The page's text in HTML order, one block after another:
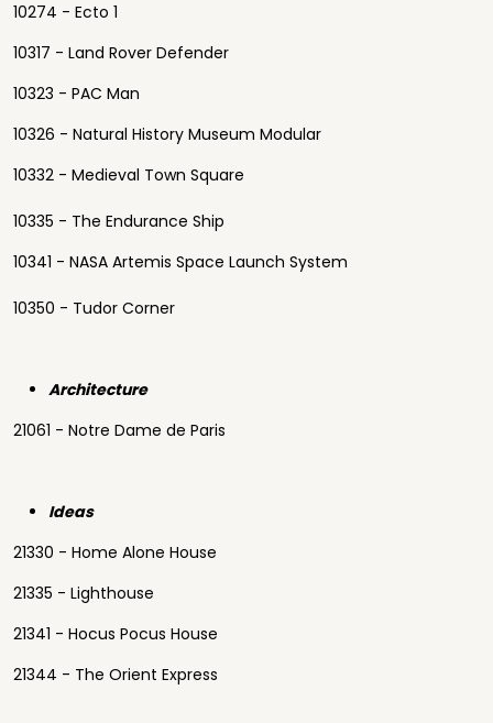
10274 - Ecto 1
10317 - Land Rover Defender
10323 - PAC Man
10326 - Natural History Museum Modular
10332 - Medieval Town Square
10335 - The Endurance Ship
10341 - NASA Artemis Space Launch System
10350 - Tudor Corner
Architecture
21061 - Notre Dame de Paris
Ideas
21330 - Home Alone House
21335 - Lighthouse
21341 - Hocus Pocus House
21344 - The Orient Express
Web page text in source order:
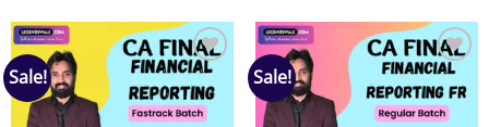
Sale!
Add to
wishlist
Sale!
Add to
wishlist
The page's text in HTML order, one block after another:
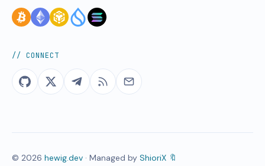
// CONNECT
© 2026 hewig.dev · Managed by ShioriX 🔖
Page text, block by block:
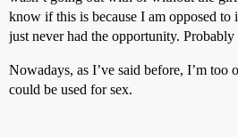
know if this is because I am opposed to
just never had the opportunity. Probably
Nowadays, as I’ve said before, I’m too
could be used for sex.
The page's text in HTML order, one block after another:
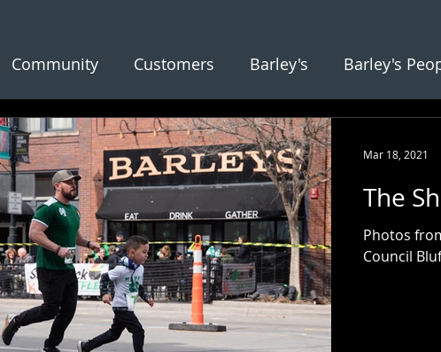
Community Customers Barley's Barley's
The
Photos
Council
Mar 18, 2021
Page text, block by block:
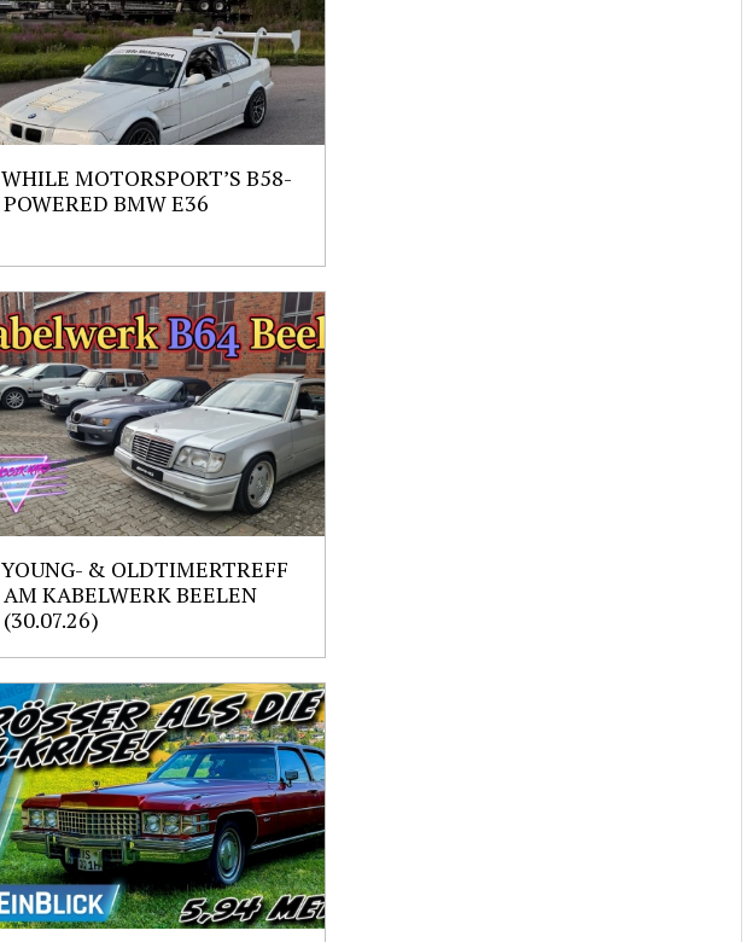
WHILE MOTORSPORT’S B58-
POWERED BMW E36
YOUNG- & OLDTIMERTREFF
AM KABELWERK BEELEN
(30.07.26)
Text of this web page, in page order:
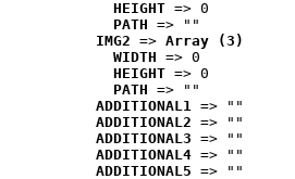
HEIGHT => 0
PATH => ""
IMG2 => Array (3)
WIDTH => 0
HEIGHT => 0
PATH => ""
ADDITIONAL1 => ""
ADDITIONAL2 => ""
ADDITIONAL3 => ""
ADDITIONAL4 => ""
ADDITIONAL5 => ""
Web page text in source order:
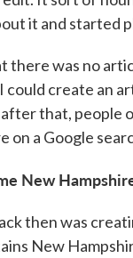
it and started
was no
could create an
that, people
on a Google
New
then was
New
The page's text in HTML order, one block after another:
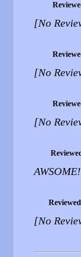
[No
[No
[No
[No
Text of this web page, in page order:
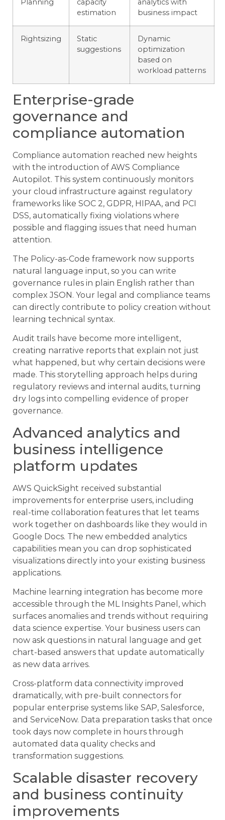
estimation
business impact
Rightsizing
Static
suggestions
Dynamic
optimization
based on
workload patterns
Enterprise-grade
governance and
compliance automation
Compliance automation reached new heights
with the introduction of AWS Compliance
Autopilot. This system continuously monitors
your cloud infrastructure against regulatory
frameworks like SOC 2, GDPR, HIPAA, and PCI
DSS, automatically fixing violations where
possible and flagging issues that need human
attention.
The Policy-as-Code framework now supports
natural language input, so you can write
governance rules in plain English rather than
complex JSON. Your legal and compliance teams
can directly contribute to policy creation without
learning technical syntax.
Audit trails have become more intelligent,
creating narrative reports that explain not just
what happened, but why certain decisions were
made. This storytelling approach helps during
regulatory reviews and internal audits, turning
dry logs into compelling evidence of proper
governance.
Advanced analytics and
business intelligence
platform updates
AWS QuickSight received substantial
improvements for enterprise users, including
real-time collaboration features that let teams
work together on dashboards like they would in
Google Docs. The new embedded analytics
capabilities mean you can drop sophisticated
visualizations directly into your existing business
applications.
Machine learning integration has become more
accessible through the ML Insights Panel, which
surfaces anomalies and trends without requiring
data science expertise. Your business users can
now ask questions in natural language and get
chart-based answers that update automatically
as new data arrives.
Cross-platform data connectivity improved
dramatically, with pre-built connectors for
popular enterprise systems like SAP, Salesforce,
and ServiceNow. Data preparation tasks that once
took days now complete in hours through
automated data quality checks and
transformation suggestions.
Scalable disaster recovery
and business continuity
improvements
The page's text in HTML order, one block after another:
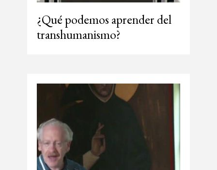
¿Qué podemos aprender del
transhumanismo?
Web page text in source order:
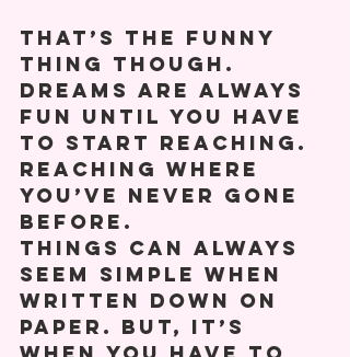
That’s the funny
thing though.
Dreams are always
fun until you have
to start reaching.
Reaching where
you’ve never gone
before.
Things can always
seem simple when
written down on
paper. But, it’s
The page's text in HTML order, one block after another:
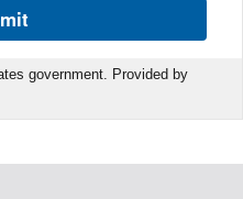
government. Provided by
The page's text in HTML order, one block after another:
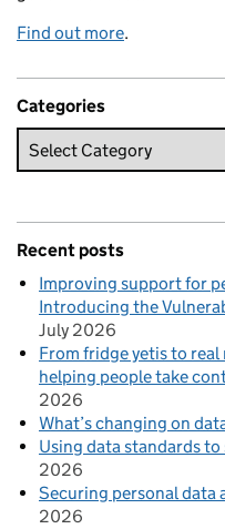
Find out more.
Categories
Recent posts
Improving support for
Introducing the
July 2026
From fridge yetis to
helping people take
2026
What’s changing on
Using data standards
2026
Securing personal data
2026
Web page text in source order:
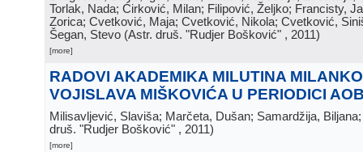
Torlak, Nada; Ćirković, Milan; Filipović, Željko; Francisty,
Zorica; Cvetković, Maja; Cvetković, Nikola; Cvetković,
Šegan, Stevo (Astr. druš. "Rudjer Bošković" , 2011)
[more]
RADOVI AKADEMIKA MILUTINA
VOJISLAVA MIŠKOVIĆA U PERIODICI
Milisavljević, Slaviša; Marčeta, Dušan; Samardžija,
druš. "Rudjer Bošković" , 2011)
[more]
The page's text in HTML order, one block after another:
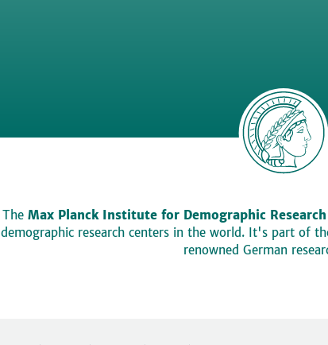
The Max Planck Institute for Demographic Research
demographic research centers in the world. It's part of
renowned German
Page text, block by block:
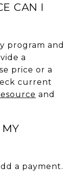
CAN I
program and
a
price or a
current
and
a payment.
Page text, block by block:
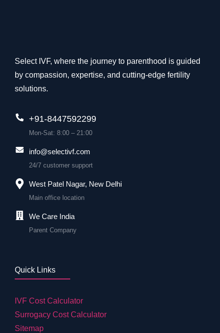
Select IVF, where the journey to parenthood is guided
by compassion, expertise, and cutting-edge fertility
solutions.
+91-8447592299
Mon-Sat: 8:00 – 21:00
info@selectivf.com
24/7 customer support
West Patel Nagar, New Delhi
Main office location
We Care India
Parent Company
Quick Links
IVF Cost Calculator
Surrogacy Cost Calculator
Sitemap
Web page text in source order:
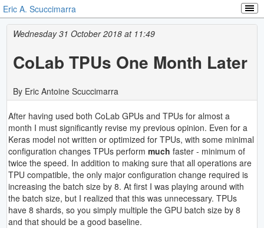
Eric A. Scuccimarra
Wednesday 31 October 2018 at 11:49
CoLab TPUs One Month Later
By Eric Antoine Scuccimarra
After having used both CoLab GPUs and TPUs for almost a
month I must significantly revise my previous opinion. Even for a
Keras model not written or optimized for TPUs, with some minimal
configuration changes TPUs performmuch faster - minimum of
twice the speed. In addition to making sure that all operations are
TPU compatible, the only major configuration change required is
increasing the batch size by 8. At first I was playing around with
the batch size, but I realized that this was unnecessary. TPUs
have 8 shards, so you simply multiple the GPU batch size by 8
and that should be a good baseline.
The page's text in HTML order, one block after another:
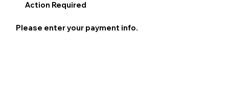
Action Required
Please enter your payment info.
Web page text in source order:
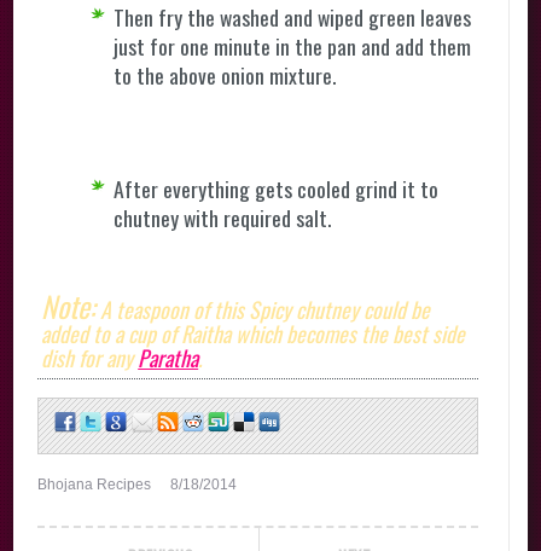
Then fry the washed and wiped green leaves
just for one minute in the pan and add them
to the above onion mixture.
After everything gets cooled grind it to
chutney with required salt.
Note:A teaspoon of this Spicy chutney could be
added to a cup of Raitha which becomes the best side
dish for anyParatha.
Bhojana Recipes 8/18/2014

→ Directions for this task
Copy out the lines above unchanged. Skip the images.

→ Answer to this exercise
The page's text in HTML order, one block after another:
10274 - Ecto 1
10317 - Land Rover Defender
10323 - PAC Man
10326 - Natural History Museum Modular
10332 - Medieval Town Square
10335 - The Endurance Ship
10341 - NASA Artemis Space Launch System
10350 - Tudor Corner
Architecture
21061 - Notre Dame de Paris
Ideas
21330 - Home Alone House
21335 - Lighthouse
21341 - Hocus Pocus House
21344 - The Orient Express
Web page text in source order:
Sale!
Add to
wishlist
Sale!
Add to
wishlist
The page's text in HTML order, one block after another:
// CONNECT
© 2026 hewig.dev · Managed by ShioriX 🔖
Page text, block by block:
know if this is because I am opposed to
just never had the opportunity. Probably
Nowadays, as I’ve said before, I’m too
could be used for sex.
The page's text in HTML order, one block after another:
Community Customers Barley's Barley's
The
Photos
Council
Mar 18, 2021
Page text, block by block:
WHILE MOTORSPORT’S B58-
POWERED BMW E36
YOUNG- & OLDTIMERTREFF
AM KABELWERK BEELEN
(30.07.26)
Text of this web page, in page order:
HEIGHT => 0
PATH => ""
IMG2 => Array (3)
WIDTH => 0
HEIGHT => 0
PATH => ""
ADDITIONAL1 => ""
ADDITIONAL2 => ""
ADDITIONAL3 => ""
ADDITIONAL4 => ""
ADDITIONAL5 => ""
Web page text in source order:
it and started
was no
could create an
that, people
on a Google
New
then was
New
The page's text in HTML order, one block after another:
[No
[No
[No
[No
Text of this web page, in page order:
estimation
business impact
Rightsizing
Static
suggestions
Dynamic
optimization
based on
workload patterns
Enterprise-grade
governance and
compliance automation
Compliance automation reached new heights
with the introduction of AWS Compliance
Autopilot. This system continuously monitors
your cloud infrastructure against regulatory
frameworks like SOC 2, GDPR, HIPAA, and PCI
DSS, automatically fixing violations where
possible and flagging issues that need human
attention.
The Policy-as-Code framework now supports
natural language input, so you can write
governance rules in plain English rather than
complex JSON. Your legal and compliance teams
can directly contribute to policy creation without
learning technical syntax.
Audit trails have become more intelligent,
creating narrative reports that explain not just
what happened, but why certain decisions were
made. This storytelling approach helps during
regulatory reviews and internal audits, turning
dry logs into compelling evidence of proper
governance.
Advanced analytics and
business intelligence
platform updates
AWS QuickSight received substantial
improvements for enterprise users, including
real-time collaboration features that let teams
work together on dashboards like they would in
Google Docs. The new embedded analytics
capabilities mean you can drop sophisticated
visualizations directly into your existing business
applications.
Machine learning integration has become more
accessible through the ML Insights Panel, which
surfaces anomalies and trends without requiring
data science expertise. Your business users can
now ask questions in natural language and get
chart-based answers that update automatically
as new data arrives.
Cross-platform data connectivity improved
dramatically, with pre-built connectors for
popular enterprise systems like SAP, Salesforce,
and ServiceNow. Data preparation tasks that once
took days now complete in hours through
automated data quality checks and
transformation suggestions.
Scalable disaster recovery
and business continuity
improvements
The page's text in HTML order, one block after another:
¿Qué podemos aprender del
transhumanismo?
Web page text in source order:
That’s the funny
thing though.
Dreams are always
fun until you have
to start reaching.
Reaching where
you’ve never gone
before.
Things can always
seem simple when
written down on
paper. But, it’s
The page's text in HTML order, one block after another:
government. Provided by
The page's text in HTML order, one block after another:
Find out more.
Categories
Recent posts
Improving support for
Introducing the
July 2026
From fridge yetis to
helping people take
2026
What’s changing on
Using data standards
2026
Securing personal data
2026
Web page text in source order:
Torlak, Nada; Ćirković, Milan; Filipović, Željko; Francisty,
Zorica; Cvetković, Maja; Cvetković, Nikola; Cvetković,
Šegan, Stevo (Astr. druš. "Rudjer Bošković" , 2011)
[more]
RADOVI AKADEMIKA MILUTINA
VOJISLAVA MIŠKOVIĆA U PERIODICI
Milisavljević, Slaviša; Marčeta, Dušan; Samardžija,
druš. "Rudjer Bošković" , 2011)
[more]
The page's text in HTML order, one block after another:
The Max Planck Institute for Demographic Research
demographic research centers in the world. It's part of
renowned German
Page text, block by block:
CAN I
program and
a
price or a
current
and
a payment.
Page text, block by block:
Select IVF, where the journey to parenthood is guided
by compassion, expertise, and cutting-edge fertility
solutions.
+91-8447592299
Mon-Sat: 8:00 – 21:00
info@selectivf.com
24/7 customer support
West Patel Nagar, New Delhi
Main office location
We Care India
Parent Company
Quick Links
IVF Cost Calculator
Surrogacy Cost Calculator
Sitemap
Web page text in source order:
Eric A. Scuccimarra
Wednesday 31 October 2018 at 11:49
CoLab TPUs One Month Later
By Eric Antoine Scuccimarra
After having used both CoLab GPUs and TPUs for almost a
month I must significantly revise my previous opinion. Even for a
Keras model not written or optimized for TPUs, with some minimal
configuration changes TPUs performmuch faster - minimum of
twice the speed. In addition to making sure that all operations are
TPU compatible, the only major configuration change required is
increasing the batch size by 8. At first I was playing around with
the batch size, but I realized that this was unnecessary. TPUs
have 8 shards, so you simply multiple the GPU batch size by 8
and that should be a good baseline.
The page's text in HTML order, one block after another:
Action Required
Please enter your payment info.
Web page text in source order:
Then fry the washed and wiped green leaves
just for one minute in the pan and add them
to the above onion mixture.
After everything gets cooled grind it to
chutney with required salt.
Note:A teaspoon of this Spicy chutney could be
added to a cup of Raitha which becomes the best side
dish for anyParatha.
Bhojana Recipes 8/18/2014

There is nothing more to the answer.